The council also approved a plan to offer tax rebates for the as-yet unopened adult-use retail permit winners and their attached consumption lounges, which will be offset by an additional fee paid by the Originals. That fee will go toward a marketing effort by the city to advertise its cannabis businesses.
The rebate was the only point of contention on the deal, which drew very limited discussion from council members. Councilman John D’Amico was the only vote against the agreement, which passed 4-1.
When explaining his vote, D’Amico referenced the council’s decision last month to settle a lawsuit against the owners the AKA West Hollywood project, which some council members estimated had cost the city as much as $1 million in legal fees, and the decision to award seven adult-use retailers approximately $250,000 each in tax rebates in exchange for halting the ordinances and a lawsuit filed against the city by MedMen.
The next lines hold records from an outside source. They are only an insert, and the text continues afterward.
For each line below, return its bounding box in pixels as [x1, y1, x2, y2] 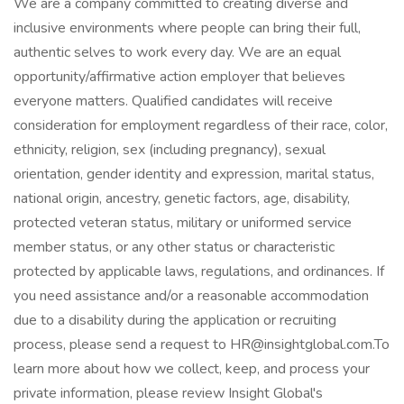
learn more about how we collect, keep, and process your [14, 359, 370, 379]
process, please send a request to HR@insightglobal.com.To [14, 335, 390, 354]
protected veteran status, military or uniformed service [14, 213, 352, 233]
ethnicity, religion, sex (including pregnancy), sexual [14, 140, 326, 160]
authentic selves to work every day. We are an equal [14, 42, 341, 62]
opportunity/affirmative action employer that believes [14, 67, 345, 87]
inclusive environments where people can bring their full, [14, 18, 361, 38]
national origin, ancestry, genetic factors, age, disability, [14, 188, 350, 208]
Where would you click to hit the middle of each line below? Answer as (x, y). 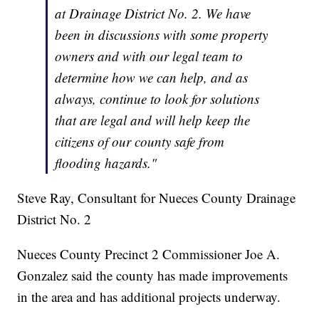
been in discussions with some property (162, 34)
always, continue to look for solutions (157, 98)
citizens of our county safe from (140, 141)
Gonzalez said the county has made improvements (153, 275)
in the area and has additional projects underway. (149, 296)
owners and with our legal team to (149, 56)
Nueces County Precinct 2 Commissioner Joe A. (149, 253)
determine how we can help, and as (152, 77)
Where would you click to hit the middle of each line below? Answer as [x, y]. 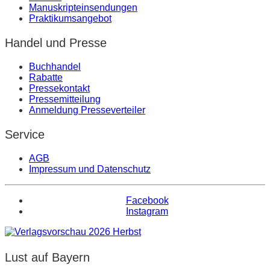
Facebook [147, 200]
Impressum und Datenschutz [90, 169]
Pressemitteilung [65, 99]
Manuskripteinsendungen [83, 7]
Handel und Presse [56, 42]
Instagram [147, 211]
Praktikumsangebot [70, 18]
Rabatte [46, 77]
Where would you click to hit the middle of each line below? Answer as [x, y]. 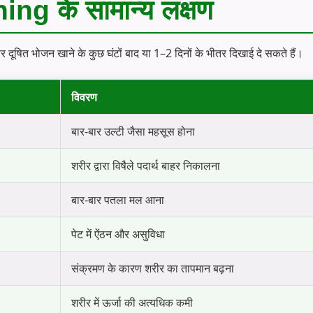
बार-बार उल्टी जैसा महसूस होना [133, 131]
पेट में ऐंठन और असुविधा [118, 234]
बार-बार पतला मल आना [118, 199]
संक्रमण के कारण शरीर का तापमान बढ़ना [153, 268]
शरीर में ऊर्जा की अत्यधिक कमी [132, 302]
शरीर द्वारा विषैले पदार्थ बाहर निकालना [146, 165]
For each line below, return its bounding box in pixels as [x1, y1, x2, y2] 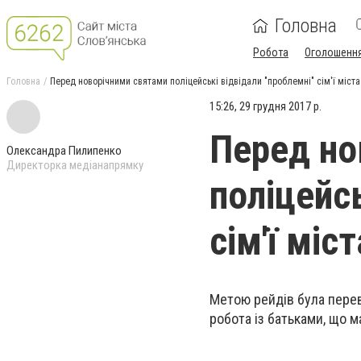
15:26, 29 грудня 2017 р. [210, 99, 322, 114]
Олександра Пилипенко [6, 143, 122, 158]
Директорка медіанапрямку [6, 158, 143, 172]
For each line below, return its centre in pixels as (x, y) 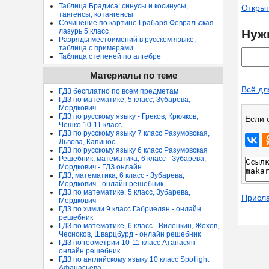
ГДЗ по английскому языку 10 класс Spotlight (134, 259)
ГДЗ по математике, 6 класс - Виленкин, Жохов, (139, 226)
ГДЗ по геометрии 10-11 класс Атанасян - (129, 243)
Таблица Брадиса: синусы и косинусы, (123, 6)
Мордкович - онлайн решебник (111, 184)
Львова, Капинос (87, 142)
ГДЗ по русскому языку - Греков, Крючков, (128, 116)
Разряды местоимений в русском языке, (127, 40)
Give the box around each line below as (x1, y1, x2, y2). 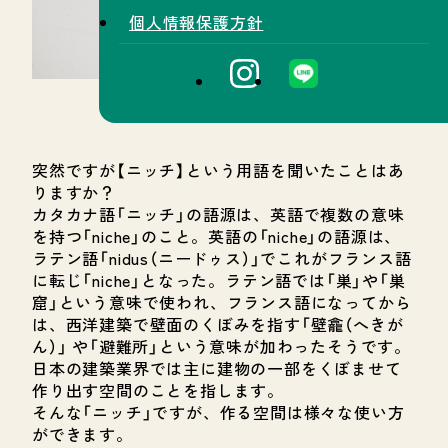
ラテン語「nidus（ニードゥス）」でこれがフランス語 (32, 246, 412, 271)
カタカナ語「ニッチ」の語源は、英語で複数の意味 (32, 202, 405, 227)
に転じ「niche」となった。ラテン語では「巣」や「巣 (32, 268, 406, 293)
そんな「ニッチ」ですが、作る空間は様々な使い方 (32, 400, 405, 425)
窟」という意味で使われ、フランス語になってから (32, 290, 412, 315)
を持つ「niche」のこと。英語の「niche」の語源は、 (32, 224, 402, 249)
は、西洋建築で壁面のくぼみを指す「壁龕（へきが (32, 312, 404, 337)
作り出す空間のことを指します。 (32, 378, 284, 403)
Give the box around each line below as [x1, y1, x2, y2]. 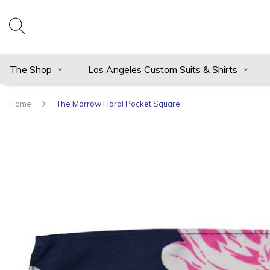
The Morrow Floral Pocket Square [57, 99, 180, 108]
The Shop [10, 63, 52, 75]
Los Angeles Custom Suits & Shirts [88, 63, 237, 75]
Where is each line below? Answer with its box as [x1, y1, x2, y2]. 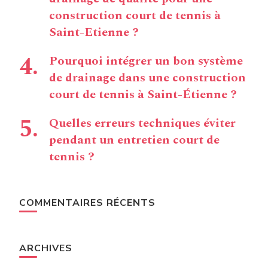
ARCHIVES [19, 242, 72, 255]
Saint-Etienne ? [49, 23, 139, 42]
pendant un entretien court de [49, 131, 220, 150]
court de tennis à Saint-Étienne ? [49, 86, 237, 104]
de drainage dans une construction [49, 69, 246, 87]
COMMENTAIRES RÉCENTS [19, 196, 156, 210]
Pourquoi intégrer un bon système [49, 52, 243, 71]
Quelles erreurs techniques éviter [49, 114, 236, 133]
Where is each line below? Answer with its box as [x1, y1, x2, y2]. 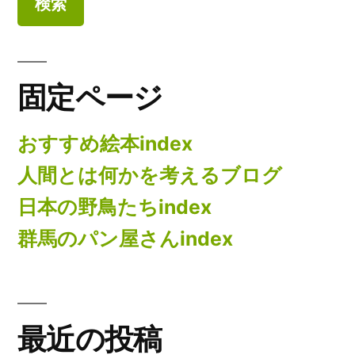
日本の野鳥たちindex [17, 195, 212, 219]
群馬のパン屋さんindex [17, 227, 233, 251]
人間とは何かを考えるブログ [17, 163, 282, 188]
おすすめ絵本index [17, 132, 193, 156]
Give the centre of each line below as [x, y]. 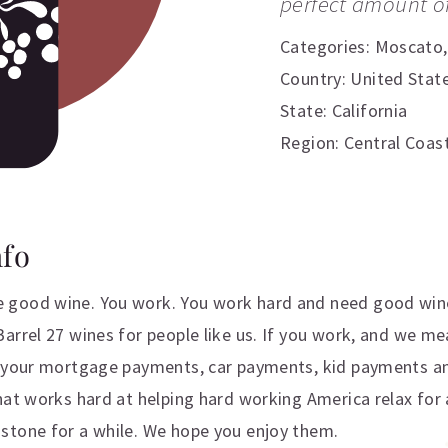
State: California [344, 110]
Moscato [409, 46]
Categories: [327, 46]
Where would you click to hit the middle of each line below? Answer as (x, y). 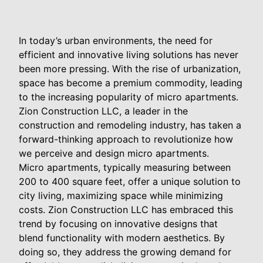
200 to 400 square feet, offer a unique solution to (130, 181)
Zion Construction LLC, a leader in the (103, 111)
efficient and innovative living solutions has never (129, 54)
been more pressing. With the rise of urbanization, (130, 68)
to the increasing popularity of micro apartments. (129, 97)
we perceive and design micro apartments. (114, 153)
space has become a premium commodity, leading (131, 82)
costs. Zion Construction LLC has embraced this (126, 209)
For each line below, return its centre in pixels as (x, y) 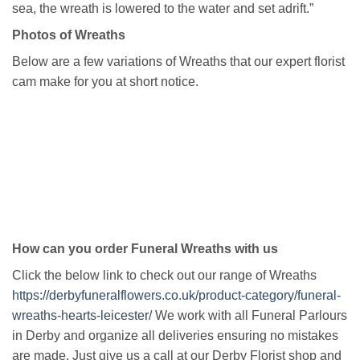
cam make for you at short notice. (108, 82)
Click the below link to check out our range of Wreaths (164, 276)
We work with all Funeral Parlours (250, 316)
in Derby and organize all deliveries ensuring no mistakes (175, 336)
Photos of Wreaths (69, 35)
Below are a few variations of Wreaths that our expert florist (178, 62)
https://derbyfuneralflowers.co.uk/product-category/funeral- (176, 296)
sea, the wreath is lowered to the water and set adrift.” (163, 9)
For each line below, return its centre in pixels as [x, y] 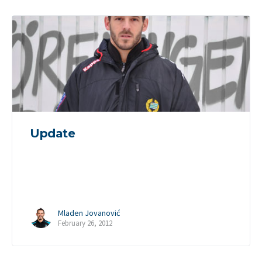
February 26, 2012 [85, 223]
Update [53, 134]
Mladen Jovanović [89, 213]
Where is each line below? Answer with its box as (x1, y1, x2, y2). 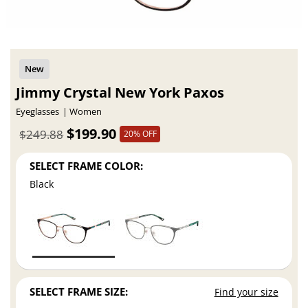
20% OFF (123, 127, 157, 140)
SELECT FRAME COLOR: (30, 158, 144, 173)
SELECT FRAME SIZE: (30, 285, 129, 299)
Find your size (214, 285, 278, 299)
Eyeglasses (16, 106, 60, 118)
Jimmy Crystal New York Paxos (16, 83, 225, 102)
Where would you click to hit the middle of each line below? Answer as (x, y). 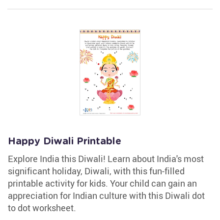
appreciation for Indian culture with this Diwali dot (106, 195)
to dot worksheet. (42, 208)
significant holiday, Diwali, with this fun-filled (96, 171)
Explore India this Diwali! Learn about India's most (106, 159)
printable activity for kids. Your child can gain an (102, 183)
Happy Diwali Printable (65, 141)
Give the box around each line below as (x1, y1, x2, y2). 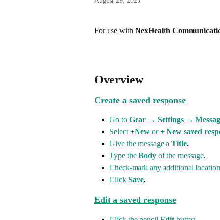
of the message (156, 151, 204, 160)
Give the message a (110, 139, 171, 148)
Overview (94, 73, 143, 86)
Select (110, 127, 130, 136)
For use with (94, 27, 135, 35)
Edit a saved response (94, 194, 176, 205)
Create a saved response (94, 95, 186, 105)
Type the (110, 151, 138, 160)
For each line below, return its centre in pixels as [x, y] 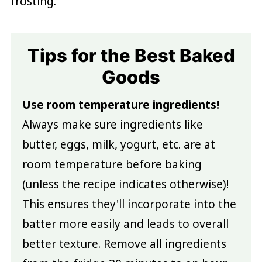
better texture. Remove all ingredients [124, 244]
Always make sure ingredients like [112, 125]
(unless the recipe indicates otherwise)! [125, 185]
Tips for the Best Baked [131, 56]
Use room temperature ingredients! [120, 105]
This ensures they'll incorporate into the [129, 204]
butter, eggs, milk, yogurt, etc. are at [118, 145]
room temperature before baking [112, 165]
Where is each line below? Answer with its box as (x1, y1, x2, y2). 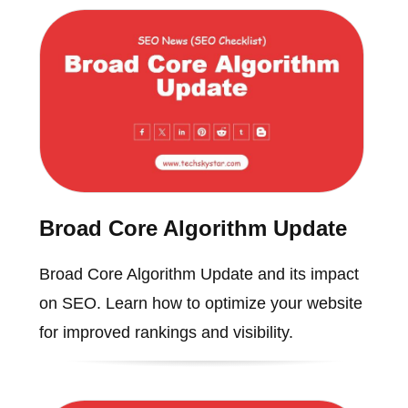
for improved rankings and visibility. (38, 322, 293, 342)
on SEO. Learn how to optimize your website (38, 293, 362, 312)
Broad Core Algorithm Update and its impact (38, 264, 359, 283)
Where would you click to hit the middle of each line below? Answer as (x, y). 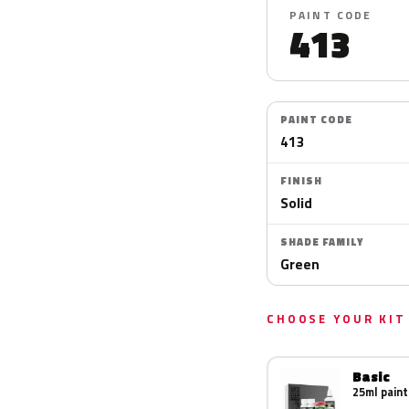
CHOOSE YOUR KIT (336, 319)
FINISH (301, 181)
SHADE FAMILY (322, 242)
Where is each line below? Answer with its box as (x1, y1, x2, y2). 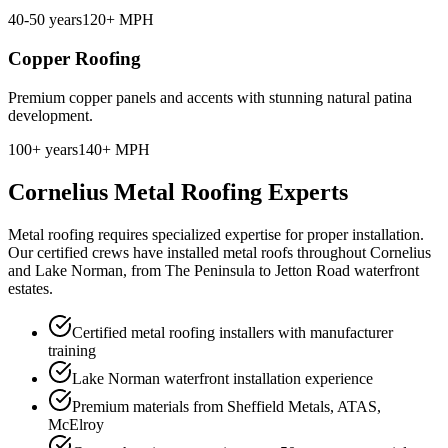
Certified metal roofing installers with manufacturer (72, 323, 393, 341)
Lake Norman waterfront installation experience (72, 369, 373, 387)
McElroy (48, 415, 104, 433)
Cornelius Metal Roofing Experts (8, 178, 348, 205)
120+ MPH (82, 11, 154, 29)
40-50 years (8, 11, 82, 29)
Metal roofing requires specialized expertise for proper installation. (8, 225, 424, 243)
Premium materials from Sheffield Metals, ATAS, (72, 397, 381, 415)
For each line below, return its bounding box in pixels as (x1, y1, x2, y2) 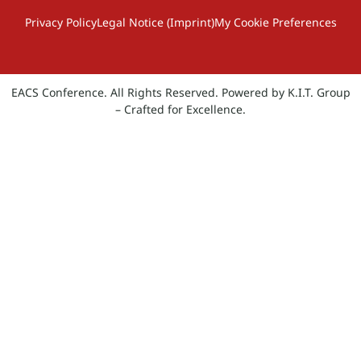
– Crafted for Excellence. (115, 102, 246, 118)
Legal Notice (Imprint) (96, 14, 214, 30)
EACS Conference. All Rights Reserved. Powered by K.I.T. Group (10, 85, 351, 101)
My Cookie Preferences (214, 14, 337, 30)
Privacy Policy (24, 14, 97, 30)
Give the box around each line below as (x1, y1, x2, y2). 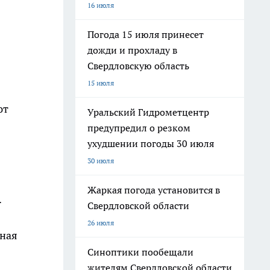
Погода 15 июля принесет (87, 28, 204, 40)
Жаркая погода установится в (87, 184, 220, 196)
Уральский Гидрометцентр (87, 106, 209, 118)
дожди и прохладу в (87, 44, 177, 56)
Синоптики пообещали (87, 246, 193, 258)
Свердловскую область (87, 60, 189, 72)
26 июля (87, 218, 114, 227)
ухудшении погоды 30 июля (87, 137, 214, 149)
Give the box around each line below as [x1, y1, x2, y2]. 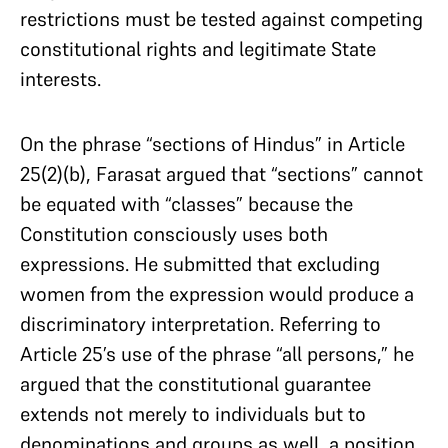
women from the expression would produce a [20, 281, 414, 307]
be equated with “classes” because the [20, 191, 353, 217]
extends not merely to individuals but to [20, 401, 366, 427]
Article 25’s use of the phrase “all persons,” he [20, 341, 414, 367]
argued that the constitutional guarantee [20, 371, 371, 397]
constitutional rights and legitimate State [20, 36, 376, 62]
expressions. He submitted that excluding [20, 251, 380, 277]
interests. [20, 66, 101, 92]
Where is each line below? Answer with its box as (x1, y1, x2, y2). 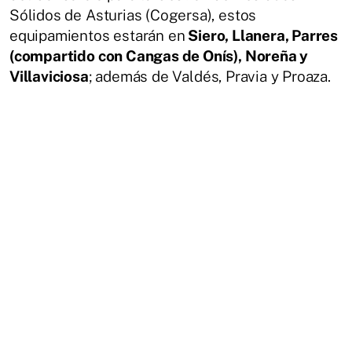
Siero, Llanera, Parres (185, 27, 339, 45)
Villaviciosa (9, 68, 89, 86)
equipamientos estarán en (9, 27, 185, 45)
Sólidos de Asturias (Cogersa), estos (9, 6, 257, 24)
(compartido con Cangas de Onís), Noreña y (9, 47, 309, 65)
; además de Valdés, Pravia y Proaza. (88, 68, 331, 86)
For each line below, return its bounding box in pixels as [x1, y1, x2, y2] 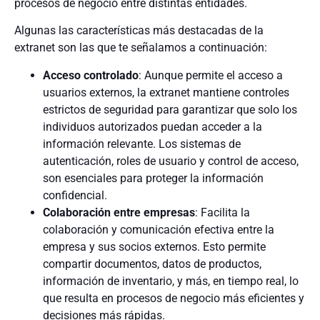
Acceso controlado [43, 68, 139, 82]
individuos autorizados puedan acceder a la [43, 119, 262, 134]
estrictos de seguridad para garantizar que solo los [43, 102, 297, 116]
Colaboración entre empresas [43, 205, 195, 219]
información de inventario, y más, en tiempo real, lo [43, 274, 299, 288]
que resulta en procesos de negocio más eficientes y [43, 291, 304, 305]
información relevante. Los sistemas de [43, 136, 241, 151]
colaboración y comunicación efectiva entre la [43, 222, 274, 236]
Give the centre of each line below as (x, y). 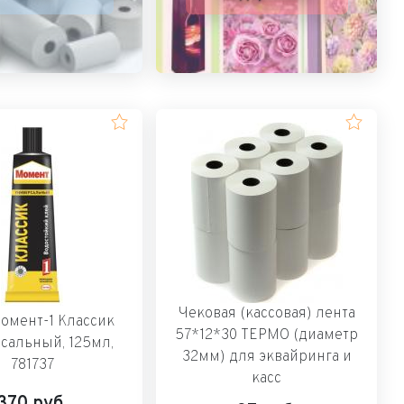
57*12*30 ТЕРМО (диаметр (267, 335)
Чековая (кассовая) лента (266, 313)
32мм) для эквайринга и (266, 357)
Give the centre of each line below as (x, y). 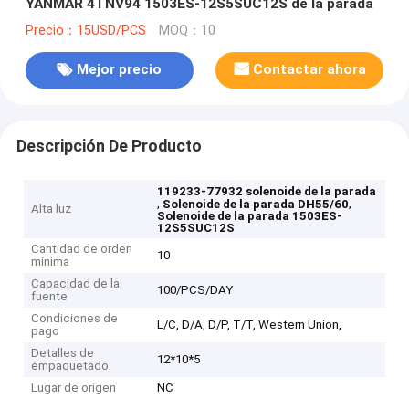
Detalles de (63, 353)
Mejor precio (120, 70)
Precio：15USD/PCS (85, 30)
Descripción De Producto (109, 146)
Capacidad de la (76, 284)
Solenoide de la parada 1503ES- (250, 216)
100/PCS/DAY (195, 290)
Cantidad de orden (82, 249)
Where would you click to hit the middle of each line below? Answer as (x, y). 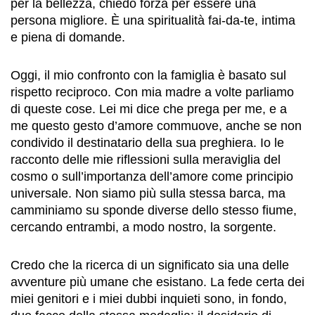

One AURA member, Essence WeHo LLC, decided not to join the city’s agreement and will not receive the rebate, though the owners of Essence can change their minds in the future.
“We’ve spent now $2.75 million of taxpayer money to settle lawsuits that would have resolved themselves if we had just let the businesses take care of the business of doing business. I’m concerned that’s becoming a habit of ours,” D’Amico said.
D’Amico also referenced the pandemic-related economic struggles facing many governments.
“With a $20 million deficit looming, I can’t believe that we’re planning to give money away,” D’Amico said.
Leonard noted that city staff calculated that the tax rebates would be revenue-neutral, as the rebates would be offset by the fees paid by the Originals, and could even be revenue-positive as time goes on, as the rebates decrease or end if certain conditions are met, such as the sale of 85% or more of the cannabis business or the closure of an Original.
“The winning eight [AURA members] face increased competition, so reducing the city’s tax rate helps to offset that competition, while at the same time allowing those existing four medical dispensaries to remain in place and provide additional tax revenue to the city,” Leonard said.
Leonard also said there will be more allowance for ownership changes in the future, a complaint raised by some cannabis business owners who said they could not raise money without offering ownership stakes in their companies, though city staff was not able to hold a meeting with the city’s Business License Commission to discuss the matter. Council members requested in December that a public meeting be held with the Business License Commission, but the coronavirus pandemic made such a meeting impossible, Leonard said.
In a separate vote, the council unanimously agreed to table motions that would have placed the initiatives on the ballot, as the agreement made the initiatives unnecessary.
When reached by phone, Scott Schmidt, executive director of AURA, declined to comment and referred to his comments during the Aug. 3 meeting, in which he expressed support for the deal and thanked city staff for work in reaching a deal.
“A majority of our members are supportive of the settlement agreement and encourage [the City Council’s] support as well,” Schmidt said.
In a phone call on Aug. 5, Amanda Pagel, operations manager for the West Hollywood Original Zen Healing Collective, said she was “pleasantly surprised” that an agreement was reached.
“After all we’ve been through, I’m trying to look at it as an experience and not have any bitter feelings about it. All in all, I’m happy everything has been resolved and we can put this behind us,” Pagel said.